» WHAT IS REQUIRED
In this exercise, print only the lines of the records below from the one with "эксперимент на синтетических" through the one with "The labels of", inclusive. Pictures are not part of the copy.

*** Opening of AVAILABLE DATA ***

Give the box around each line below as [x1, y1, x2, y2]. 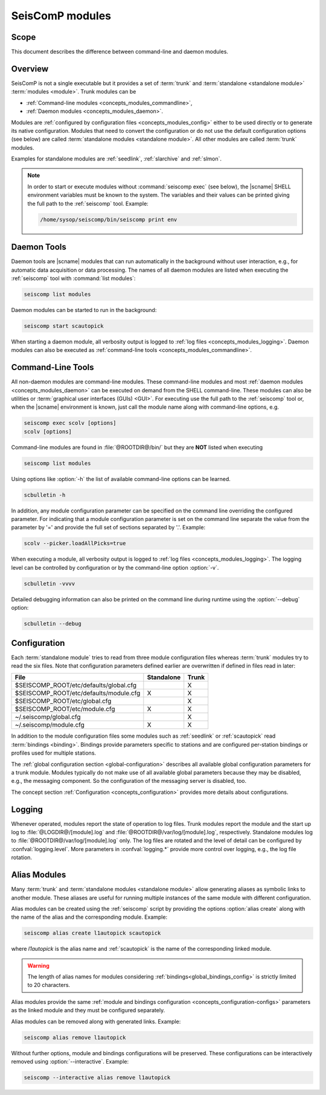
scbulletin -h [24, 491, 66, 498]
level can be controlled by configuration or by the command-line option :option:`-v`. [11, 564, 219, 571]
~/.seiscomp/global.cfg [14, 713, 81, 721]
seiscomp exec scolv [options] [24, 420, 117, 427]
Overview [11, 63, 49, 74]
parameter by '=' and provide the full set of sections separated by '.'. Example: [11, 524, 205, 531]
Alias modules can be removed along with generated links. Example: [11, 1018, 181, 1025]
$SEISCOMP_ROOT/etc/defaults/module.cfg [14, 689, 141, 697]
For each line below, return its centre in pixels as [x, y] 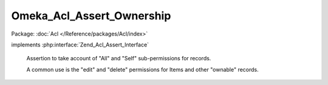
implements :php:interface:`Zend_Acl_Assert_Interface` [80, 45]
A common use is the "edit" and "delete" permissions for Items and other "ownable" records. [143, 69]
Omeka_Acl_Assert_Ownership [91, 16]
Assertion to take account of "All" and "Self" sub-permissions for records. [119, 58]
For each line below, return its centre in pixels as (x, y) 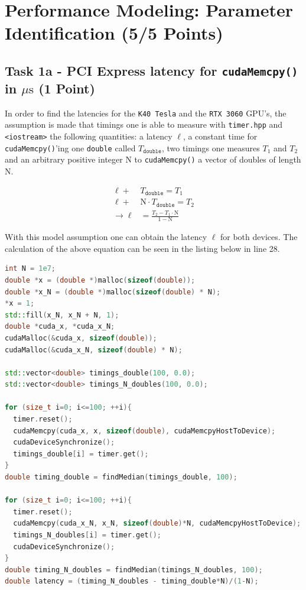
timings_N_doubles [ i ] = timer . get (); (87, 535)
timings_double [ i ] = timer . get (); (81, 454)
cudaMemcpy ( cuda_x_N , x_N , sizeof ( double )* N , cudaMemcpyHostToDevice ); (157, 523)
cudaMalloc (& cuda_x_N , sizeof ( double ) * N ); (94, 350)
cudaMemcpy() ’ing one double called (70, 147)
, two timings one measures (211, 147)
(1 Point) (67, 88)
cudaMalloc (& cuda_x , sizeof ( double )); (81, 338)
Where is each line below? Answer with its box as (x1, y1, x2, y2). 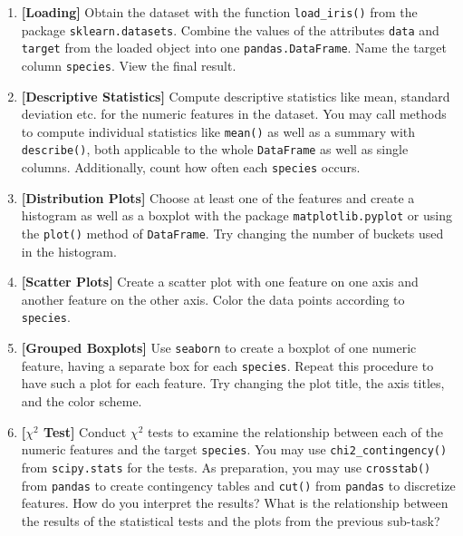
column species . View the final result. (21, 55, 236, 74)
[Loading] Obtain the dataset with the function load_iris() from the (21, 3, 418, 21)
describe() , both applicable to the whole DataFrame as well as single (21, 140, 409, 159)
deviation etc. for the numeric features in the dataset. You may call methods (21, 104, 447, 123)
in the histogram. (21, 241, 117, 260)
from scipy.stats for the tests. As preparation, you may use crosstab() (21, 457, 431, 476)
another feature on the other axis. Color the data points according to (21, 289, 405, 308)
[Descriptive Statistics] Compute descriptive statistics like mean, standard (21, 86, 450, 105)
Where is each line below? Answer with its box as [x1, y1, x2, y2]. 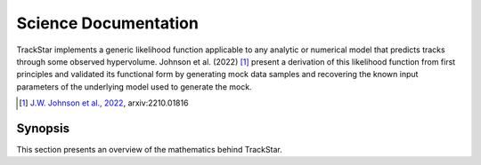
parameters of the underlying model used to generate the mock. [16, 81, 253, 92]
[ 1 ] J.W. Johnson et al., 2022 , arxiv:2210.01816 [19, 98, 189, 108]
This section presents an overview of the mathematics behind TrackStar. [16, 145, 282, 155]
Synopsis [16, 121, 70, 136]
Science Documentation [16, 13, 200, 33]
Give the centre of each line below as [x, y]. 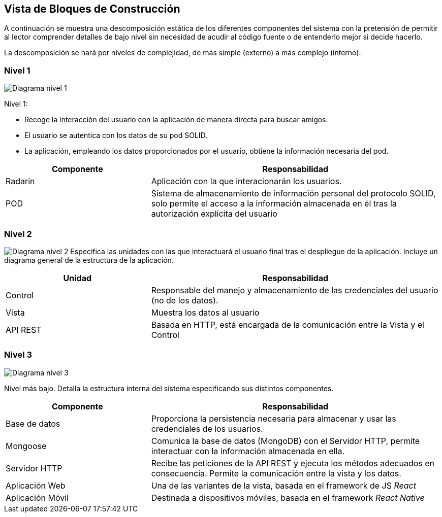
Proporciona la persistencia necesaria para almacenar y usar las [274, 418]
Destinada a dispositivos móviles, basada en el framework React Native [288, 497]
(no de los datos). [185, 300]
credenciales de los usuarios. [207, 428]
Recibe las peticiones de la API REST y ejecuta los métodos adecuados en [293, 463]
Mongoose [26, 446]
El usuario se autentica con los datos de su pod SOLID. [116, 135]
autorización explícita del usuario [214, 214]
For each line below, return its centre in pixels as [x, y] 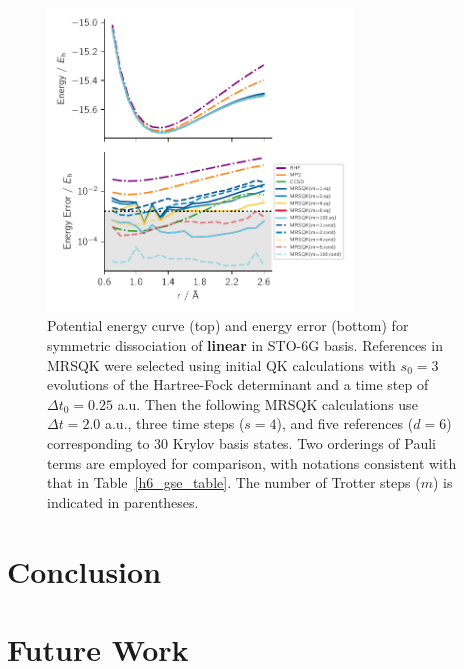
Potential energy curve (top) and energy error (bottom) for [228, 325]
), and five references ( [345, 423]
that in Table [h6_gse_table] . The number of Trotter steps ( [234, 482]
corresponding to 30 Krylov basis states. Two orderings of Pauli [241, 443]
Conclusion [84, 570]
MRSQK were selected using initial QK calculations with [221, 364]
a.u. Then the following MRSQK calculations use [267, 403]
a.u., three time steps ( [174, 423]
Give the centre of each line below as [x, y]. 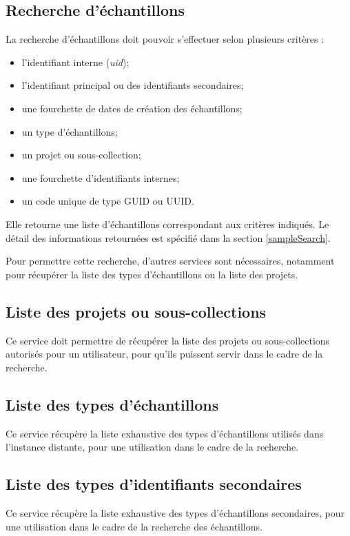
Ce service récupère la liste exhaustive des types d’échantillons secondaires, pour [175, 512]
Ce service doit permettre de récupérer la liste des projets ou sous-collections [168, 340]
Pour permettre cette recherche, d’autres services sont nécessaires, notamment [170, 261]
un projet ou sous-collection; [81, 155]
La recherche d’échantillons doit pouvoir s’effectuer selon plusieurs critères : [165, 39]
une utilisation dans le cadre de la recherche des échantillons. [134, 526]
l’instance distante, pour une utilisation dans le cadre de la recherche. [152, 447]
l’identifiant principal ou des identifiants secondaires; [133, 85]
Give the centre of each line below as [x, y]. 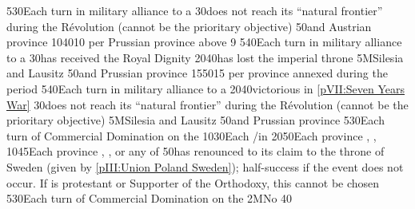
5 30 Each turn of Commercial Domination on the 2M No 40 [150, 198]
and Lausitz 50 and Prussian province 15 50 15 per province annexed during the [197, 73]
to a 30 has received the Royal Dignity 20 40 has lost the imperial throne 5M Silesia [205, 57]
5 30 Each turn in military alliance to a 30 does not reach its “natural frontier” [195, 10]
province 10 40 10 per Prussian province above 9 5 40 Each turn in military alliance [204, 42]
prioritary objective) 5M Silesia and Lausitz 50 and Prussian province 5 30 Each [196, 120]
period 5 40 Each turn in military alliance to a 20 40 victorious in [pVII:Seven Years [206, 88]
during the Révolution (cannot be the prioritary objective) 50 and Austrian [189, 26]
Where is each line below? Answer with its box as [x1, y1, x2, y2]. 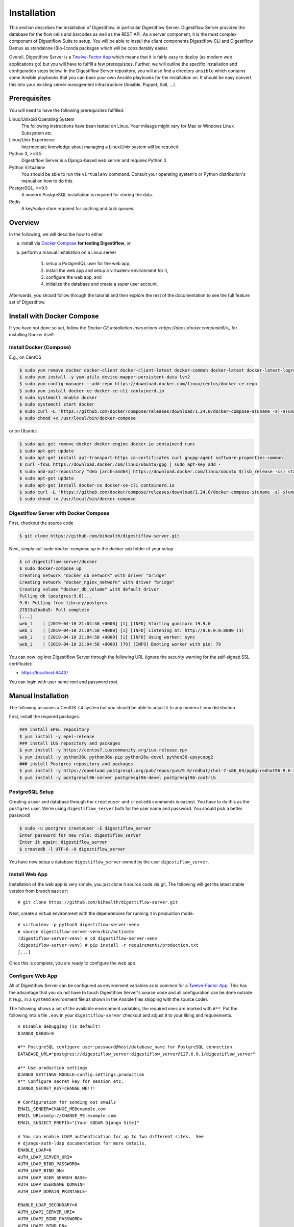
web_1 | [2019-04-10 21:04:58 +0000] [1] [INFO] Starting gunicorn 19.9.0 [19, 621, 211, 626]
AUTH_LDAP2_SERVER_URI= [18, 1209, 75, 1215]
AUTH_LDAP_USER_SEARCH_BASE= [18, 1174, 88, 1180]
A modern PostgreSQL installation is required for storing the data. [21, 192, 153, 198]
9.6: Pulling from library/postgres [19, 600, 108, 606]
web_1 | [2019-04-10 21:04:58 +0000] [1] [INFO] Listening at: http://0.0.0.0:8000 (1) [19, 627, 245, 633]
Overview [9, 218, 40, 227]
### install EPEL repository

*** Close of AVAILABLE DATA ***
*** Opening of AVAILABLE DATA ***

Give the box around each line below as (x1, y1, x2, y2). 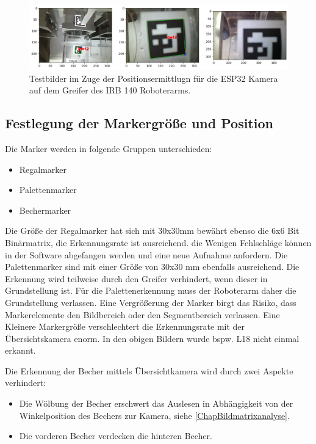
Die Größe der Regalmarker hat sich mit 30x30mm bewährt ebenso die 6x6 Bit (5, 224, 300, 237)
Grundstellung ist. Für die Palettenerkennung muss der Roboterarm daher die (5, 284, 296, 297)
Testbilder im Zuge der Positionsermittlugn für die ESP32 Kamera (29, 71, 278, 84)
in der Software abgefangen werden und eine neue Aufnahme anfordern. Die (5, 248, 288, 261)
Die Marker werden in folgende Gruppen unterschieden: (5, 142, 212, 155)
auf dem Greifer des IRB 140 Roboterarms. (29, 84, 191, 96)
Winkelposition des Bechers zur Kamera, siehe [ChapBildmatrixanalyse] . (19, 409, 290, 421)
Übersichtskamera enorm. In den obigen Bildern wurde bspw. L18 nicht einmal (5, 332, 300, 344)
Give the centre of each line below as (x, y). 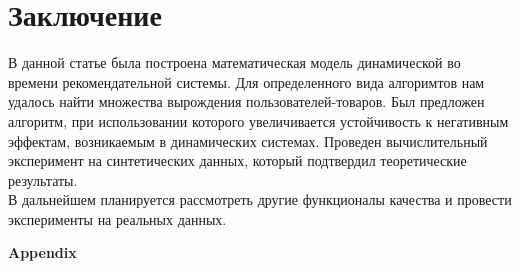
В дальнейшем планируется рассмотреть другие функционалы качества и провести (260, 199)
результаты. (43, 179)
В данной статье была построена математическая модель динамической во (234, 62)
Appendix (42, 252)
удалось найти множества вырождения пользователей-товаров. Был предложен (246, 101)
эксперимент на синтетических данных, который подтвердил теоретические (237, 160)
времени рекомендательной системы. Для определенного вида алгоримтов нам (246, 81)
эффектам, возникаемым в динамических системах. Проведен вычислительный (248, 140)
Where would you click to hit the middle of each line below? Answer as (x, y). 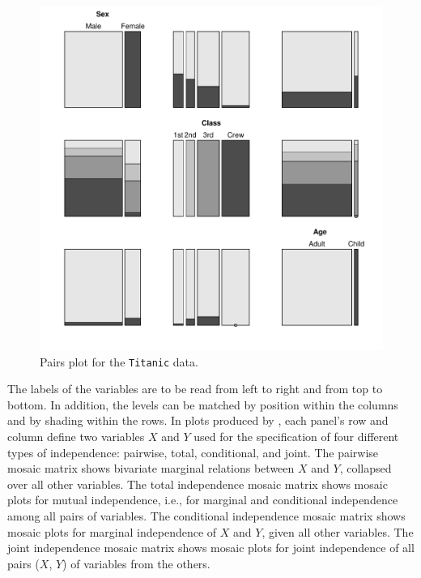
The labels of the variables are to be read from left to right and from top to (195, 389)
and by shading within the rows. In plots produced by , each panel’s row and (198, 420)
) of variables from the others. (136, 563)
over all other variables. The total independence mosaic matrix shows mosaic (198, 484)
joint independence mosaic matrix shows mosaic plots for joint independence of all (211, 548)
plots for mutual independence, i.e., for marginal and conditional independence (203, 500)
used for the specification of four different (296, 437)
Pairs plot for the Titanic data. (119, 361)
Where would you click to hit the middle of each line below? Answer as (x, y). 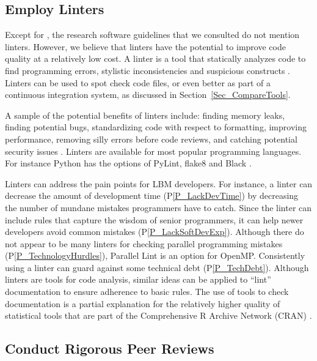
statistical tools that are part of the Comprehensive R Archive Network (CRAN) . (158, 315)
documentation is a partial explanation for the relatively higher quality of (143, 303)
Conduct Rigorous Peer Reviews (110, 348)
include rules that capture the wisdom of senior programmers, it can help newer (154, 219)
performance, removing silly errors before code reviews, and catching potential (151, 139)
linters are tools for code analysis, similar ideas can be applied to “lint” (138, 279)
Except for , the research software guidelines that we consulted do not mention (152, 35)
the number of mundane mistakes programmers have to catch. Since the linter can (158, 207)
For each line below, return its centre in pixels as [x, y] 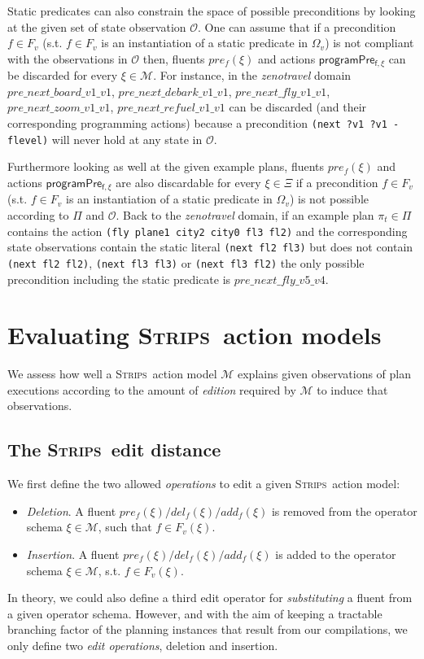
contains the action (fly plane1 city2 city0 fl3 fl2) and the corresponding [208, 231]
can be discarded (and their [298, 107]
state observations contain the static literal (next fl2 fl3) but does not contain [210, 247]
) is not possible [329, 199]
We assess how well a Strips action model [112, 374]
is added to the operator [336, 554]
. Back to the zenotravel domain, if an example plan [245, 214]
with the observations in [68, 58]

*** Close of AVAILABLE DATA ***

» EXERCISE RESPONSE
эксперимент на синтетических данных, который подтвердил теоретические (237, 160)
времени рекомендательной системы. Для определенного вида алгоримтов нам (246, 81)
эффектам, возникаемым в динамических системах. Проведен вычислительный (248, 140)
Where would you click to hit the middle of each line below? Answer as (x, y). 
The labels of the variables are to be read from left to right and from top to (195, 389)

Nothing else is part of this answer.